[Python-ideas] No need to add a regex pattern literal
solipsis at pitrou.net
Mon Dec 31 06:23:16 EST 2018
On Thu, 27 Dec 2018 19:48:40 +0800
Ma Lin <malincns at 163.com> wrote:
> We can use this literal to represent a compiled pattern, for example:
> >>> p"(?i)[a-z]".findall("a1B2c3")
> ['a', 'B', 'c']
> >>> compiled = p"(?<=abc)def"
> >>> m = compiled.search('abcdef')
> >>> m.group(0)
> >>> rp'\W+'.split('Words, words, words.')
> ['Words', 'words', 'words', '']
> This allows peephole optimizer to store compiled pattern in .pyc file,
> we can get performance optimization like replacing constant set by
> frozenset in .pyc file.
> Then such issue  can be solved perfectly.
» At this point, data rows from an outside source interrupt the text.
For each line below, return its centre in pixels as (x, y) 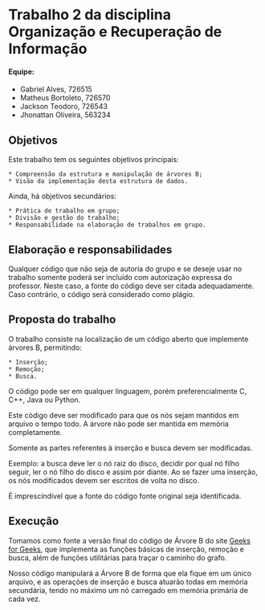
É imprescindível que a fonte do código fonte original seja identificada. (125, 496)
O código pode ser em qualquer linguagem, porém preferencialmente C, (128, 391)
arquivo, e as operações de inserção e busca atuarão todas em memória (128, 582)
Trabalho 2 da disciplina (90, 15)
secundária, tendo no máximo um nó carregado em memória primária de (128, 590)
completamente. (35, 432)
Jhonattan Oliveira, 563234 (65, 115)
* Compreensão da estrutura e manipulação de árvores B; (106, 174)
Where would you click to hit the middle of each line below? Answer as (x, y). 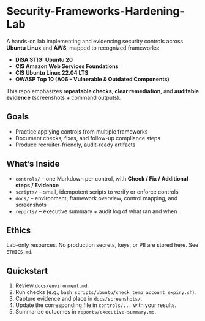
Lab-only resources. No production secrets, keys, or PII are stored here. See (102, 245)
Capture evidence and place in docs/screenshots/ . (79, 299)
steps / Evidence (37, 185)
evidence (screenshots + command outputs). (64, 97)
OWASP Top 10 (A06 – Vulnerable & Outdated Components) (92, 79)
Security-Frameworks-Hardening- (95, 11)
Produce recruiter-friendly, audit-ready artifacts (75, 145)
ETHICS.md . (20, 252)
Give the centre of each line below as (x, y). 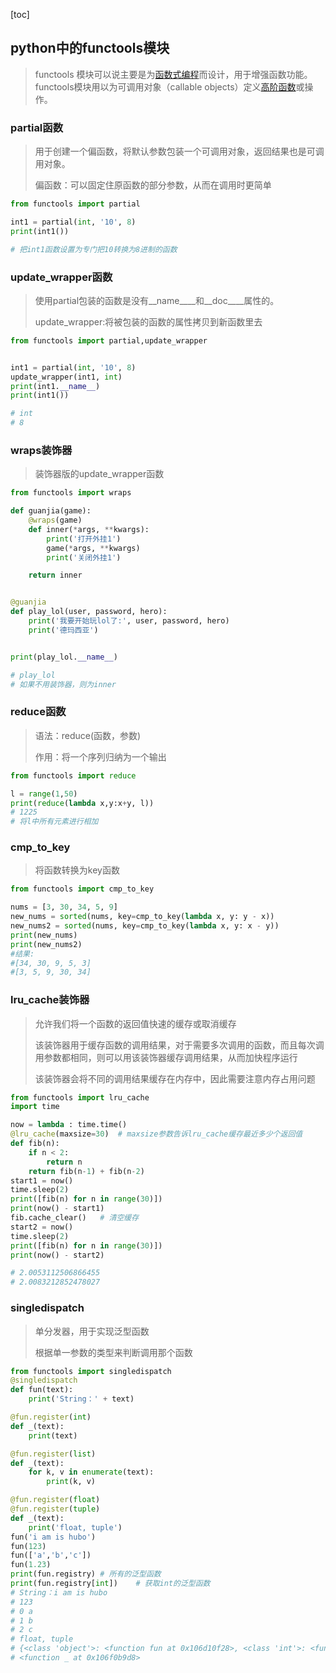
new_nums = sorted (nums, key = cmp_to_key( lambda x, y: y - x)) (142, 917)
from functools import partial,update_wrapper (109, 340)
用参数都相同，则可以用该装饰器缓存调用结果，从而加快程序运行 (166, 1057)
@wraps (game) (55, 520)
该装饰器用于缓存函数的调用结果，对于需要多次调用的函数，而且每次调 (179, 1045)
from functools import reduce (73, 775)
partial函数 (37, 127)
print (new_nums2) (46, 944)
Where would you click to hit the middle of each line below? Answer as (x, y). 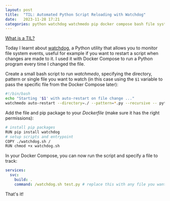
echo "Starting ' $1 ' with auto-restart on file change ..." (70, 99)
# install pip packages (30, 127)
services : (16, 170)
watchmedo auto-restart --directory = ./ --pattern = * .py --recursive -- (81, 103)
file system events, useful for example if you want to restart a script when (82, 53)
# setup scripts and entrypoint (39, 137)
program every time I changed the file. (45, 64)
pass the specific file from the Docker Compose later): (62, 85)
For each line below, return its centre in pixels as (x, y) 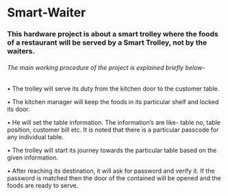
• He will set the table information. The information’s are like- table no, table (114, 123)
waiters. (21, 51)
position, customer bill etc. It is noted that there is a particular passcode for (113, 130)
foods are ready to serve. (43, 186)
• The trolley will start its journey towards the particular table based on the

>  Optimize base64.b16decode to use compiled regex
>  https://bugs.python.org/issue35559
The simple solution to the perceived performance problem (not sure how
much of a problem it is in real life) is to have a stdlib function that
lazily-compiles a regex (*). Just like "re.compile", but lazy: you don't
bear the cost of compiling when simply importing the module, but once
the pattern is compiled, there is no overhead for looking up a global
No need for a dedicated literal.
(*) Let's call it "re.pattern", for example.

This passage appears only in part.